Task to complete
Read the records below. Copy each line where the string "feeds" occurs.

Data in this exercise
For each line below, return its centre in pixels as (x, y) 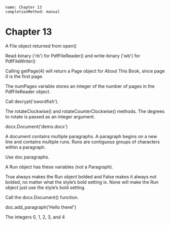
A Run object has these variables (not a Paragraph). (59, 167)
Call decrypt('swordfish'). (32, 101)
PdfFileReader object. (28, 91)
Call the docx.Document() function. (42, 197)
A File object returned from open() (41, 46)
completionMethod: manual (32, 12)
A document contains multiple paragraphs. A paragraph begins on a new (81, 136)
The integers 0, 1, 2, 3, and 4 (35, 217)
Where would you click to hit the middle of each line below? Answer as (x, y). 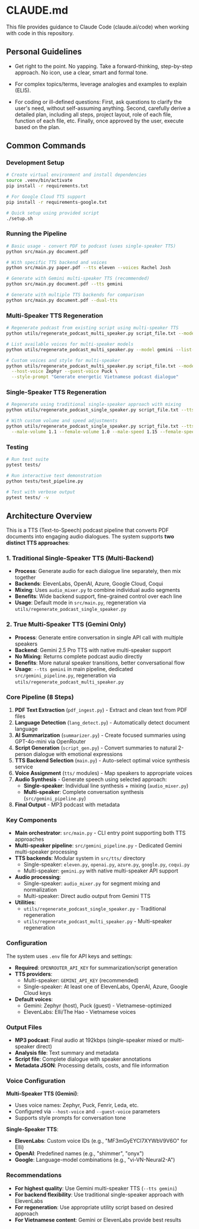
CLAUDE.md (37, 10)
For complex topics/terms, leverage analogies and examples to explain (101, 84)
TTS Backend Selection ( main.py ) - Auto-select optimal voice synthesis (102, 761)
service (24, 767)
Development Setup (35, 163)
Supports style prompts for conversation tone (70, 1118)
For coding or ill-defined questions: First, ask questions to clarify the (98, 102)
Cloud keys (37, 992)
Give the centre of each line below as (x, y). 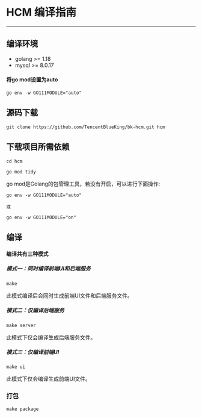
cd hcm (14, 161)
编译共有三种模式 (27, 254)
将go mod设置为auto (32, 80)
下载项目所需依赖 (38, 147)
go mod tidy (21, 172)
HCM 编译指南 (41, 12)
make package (23, 409)
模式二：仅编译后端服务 (35, 310)
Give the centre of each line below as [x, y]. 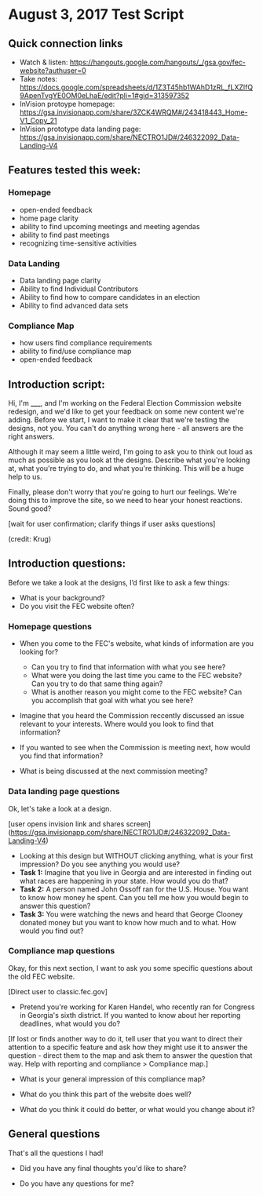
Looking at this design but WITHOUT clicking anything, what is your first [136, 855]
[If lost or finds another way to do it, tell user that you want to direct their [126, 1038]
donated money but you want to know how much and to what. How [128, 922]
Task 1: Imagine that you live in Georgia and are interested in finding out [135, 872]
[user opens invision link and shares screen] [80, 824]
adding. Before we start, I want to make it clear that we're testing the [119, 420]
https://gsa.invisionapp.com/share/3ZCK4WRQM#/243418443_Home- [133, 112]
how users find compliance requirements [86, 343]
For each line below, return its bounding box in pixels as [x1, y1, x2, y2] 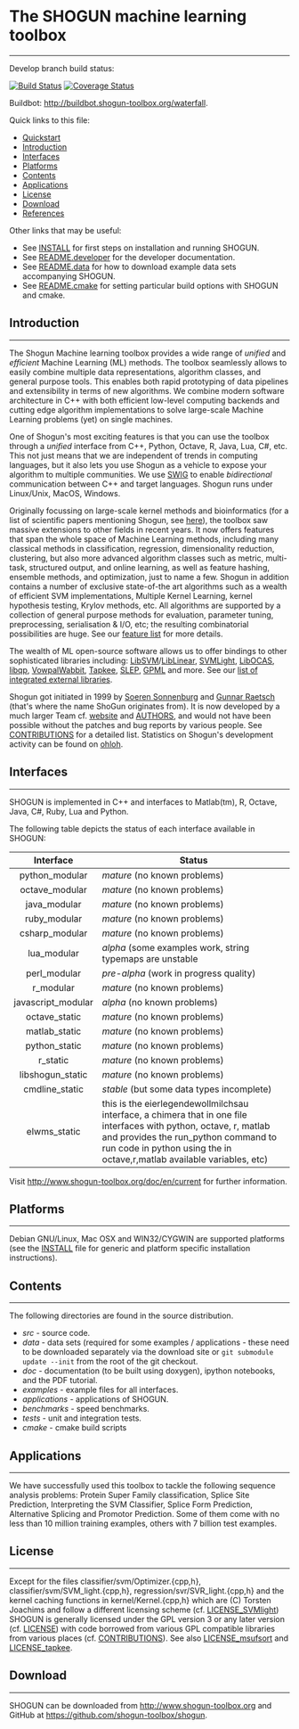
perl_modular [25, 967, 82, 979]
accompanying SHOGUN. [21, 270, 116, 282]
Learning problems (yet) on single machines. [9, 414, 174, 424]
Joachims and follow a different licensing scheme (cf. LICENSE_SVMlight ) [9, 1604, 279, 1615]
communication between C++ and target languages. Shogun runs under [9, 479, 273, 489]
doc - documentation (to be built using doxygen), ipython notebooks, [21, 1365, 276, 1376]
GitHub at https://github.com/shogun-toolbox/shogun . [9, 1709, 207, 1720]
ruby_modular [25, 912, 83, 924]
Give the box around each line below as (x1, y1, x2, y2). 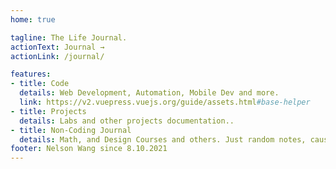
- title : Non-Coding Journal (10, 125, 132, 135)
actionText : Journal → (10, 42, 105, 52)
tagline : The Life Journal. (10, 32, 128, 43)
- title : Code (10, 79, 70, 89)
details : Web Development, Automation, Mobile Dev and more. (19, 88, 280, 98)
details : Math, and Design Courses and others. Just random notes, (19, 134, 307, 145)
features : (10, 69, 52, 80)
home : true (10, 14, 56, 25)
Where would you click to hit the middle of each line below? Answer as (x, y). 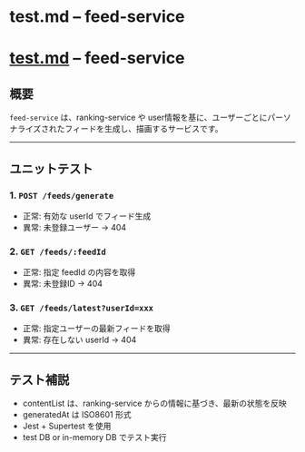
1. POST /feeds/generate (62, 195)
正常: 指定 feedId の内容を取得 (79, 272)
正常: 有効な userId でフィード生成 (87, 216)
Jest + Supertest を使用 (67, 426)
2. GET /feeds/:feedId (58, 251)
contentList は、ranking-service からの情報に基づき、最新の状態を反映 (155, 403)
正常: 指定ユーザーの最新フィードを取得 (96, 329)
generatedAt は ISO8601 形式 (77, 415)
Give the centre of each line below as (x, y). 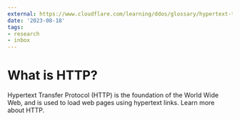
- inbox (19, 40)
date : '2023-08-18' (36, 21)
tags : (15, 27)
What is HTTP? (52, 76)
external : (22, 14)
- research (24, 34)
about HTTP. (26, 110)
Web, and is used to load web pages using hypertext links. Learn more (111, 103)
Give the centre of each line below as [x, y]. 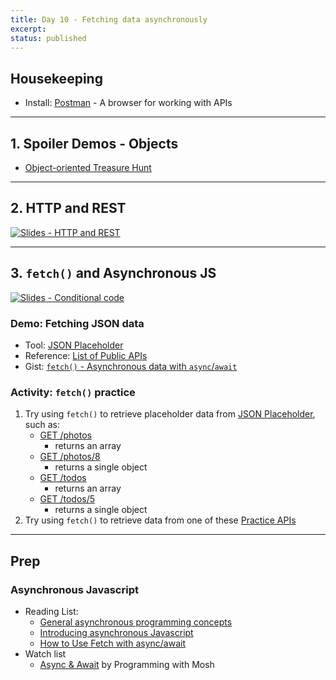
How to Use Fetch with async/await [112, 643]
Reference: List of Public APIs [86, 355]
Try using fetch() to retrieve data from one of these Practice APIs [160, 520]
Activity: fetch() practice [73, 392]
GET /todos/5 [67, 499]
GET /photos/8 [70, 457]
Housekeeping [56, 78]
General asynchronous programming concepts [136, 622]
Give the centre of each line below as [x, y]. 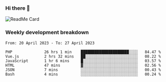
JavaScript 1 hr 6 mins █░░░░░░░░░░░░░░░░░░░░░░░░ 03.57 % [83, 61]
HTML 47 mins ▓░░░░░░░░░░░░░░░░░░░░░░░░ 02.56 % [83, 65]
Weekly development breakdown [47, 33]
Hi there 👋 [18, 8]
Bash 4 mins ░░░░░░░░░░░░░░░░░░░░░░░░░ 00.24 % [83, 74]
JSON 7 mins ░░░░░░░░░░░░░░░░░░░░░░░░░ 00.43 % [83, 70]
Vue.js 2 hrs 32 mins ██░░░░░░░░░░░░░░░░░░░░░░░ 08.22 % [83, 56]
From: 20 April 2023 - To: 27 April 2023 [50, 43]
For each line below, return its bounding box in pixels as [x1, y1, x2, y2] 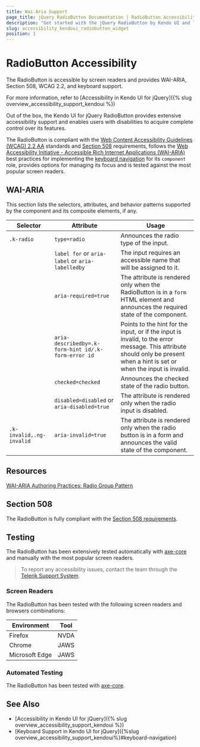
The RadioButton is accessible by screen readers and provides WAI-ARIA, [6, 76, 187, 83]
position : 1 [6, 31, 36, 37]
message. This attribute [120, 342, 186, 350]
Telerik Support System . [20, 572, 80, 580]
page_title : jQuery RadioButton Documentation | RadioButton [6, 14, 161, 20]
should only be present [120, 350, 185, 358]
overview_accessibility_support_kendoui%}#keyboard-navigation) [14, 734, 177, 741]
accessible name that [120, 256, 180, 264]
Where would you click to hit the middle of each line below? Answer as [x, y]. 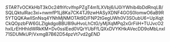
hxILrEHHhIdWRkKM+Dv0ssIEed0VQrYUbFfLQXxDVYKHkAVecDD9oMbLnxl [85, 29]
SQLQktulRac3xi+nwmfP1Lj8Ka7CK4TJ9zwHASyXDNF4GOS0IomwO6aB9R [85, 13]
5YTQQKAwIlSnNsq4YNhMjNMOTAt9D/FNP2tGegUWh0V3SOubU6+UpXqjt [84, 18]
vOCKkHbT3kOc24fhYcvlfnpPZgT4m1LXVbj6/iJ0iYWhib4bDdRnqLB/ [92, 7]
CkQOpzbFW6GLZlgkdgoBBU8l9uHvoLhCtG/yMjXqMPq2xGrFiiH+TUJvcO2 [84, 23]
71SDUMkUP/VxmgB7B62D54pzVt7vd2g [48, 34]
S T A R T [12, 7]
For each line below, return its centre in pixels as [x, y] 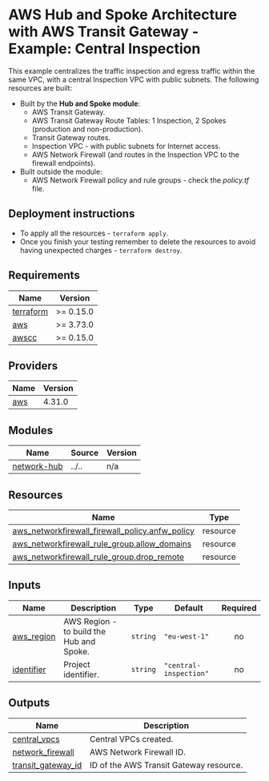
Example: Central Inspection [104, 49]
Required [239, 608]
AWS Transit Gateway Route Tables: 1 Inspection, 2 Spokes [129, 120]
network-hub [38, 466]
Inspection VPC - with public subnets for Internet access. [126, 146]
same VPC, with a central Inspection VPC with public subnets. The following [134, 79]
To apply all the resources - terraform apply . [94, 233]
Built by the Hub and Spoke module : [80, 103]
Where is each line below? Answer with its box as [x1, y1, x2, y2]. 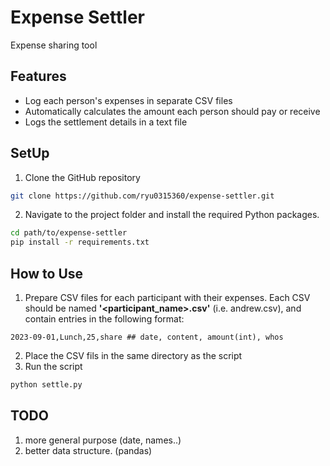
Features [10, 68, 67, 85]
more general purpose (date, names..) [24, 434, 182, 446]
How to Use [10, 265, 84, 282]
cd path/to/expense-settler [10, 228, 128, 238]
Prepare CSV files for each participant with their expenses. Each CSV [24, 292, 311, 303]
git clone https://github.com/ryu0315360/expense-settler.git [10, 191, 275, 201]
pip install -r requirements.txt [10, 237, 150, 248]
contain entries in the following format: [24, 313, 185, 325]

Your response
1. POST /feeds/generate (62, 195)
2. GET /feeds/:feedId (58, 251)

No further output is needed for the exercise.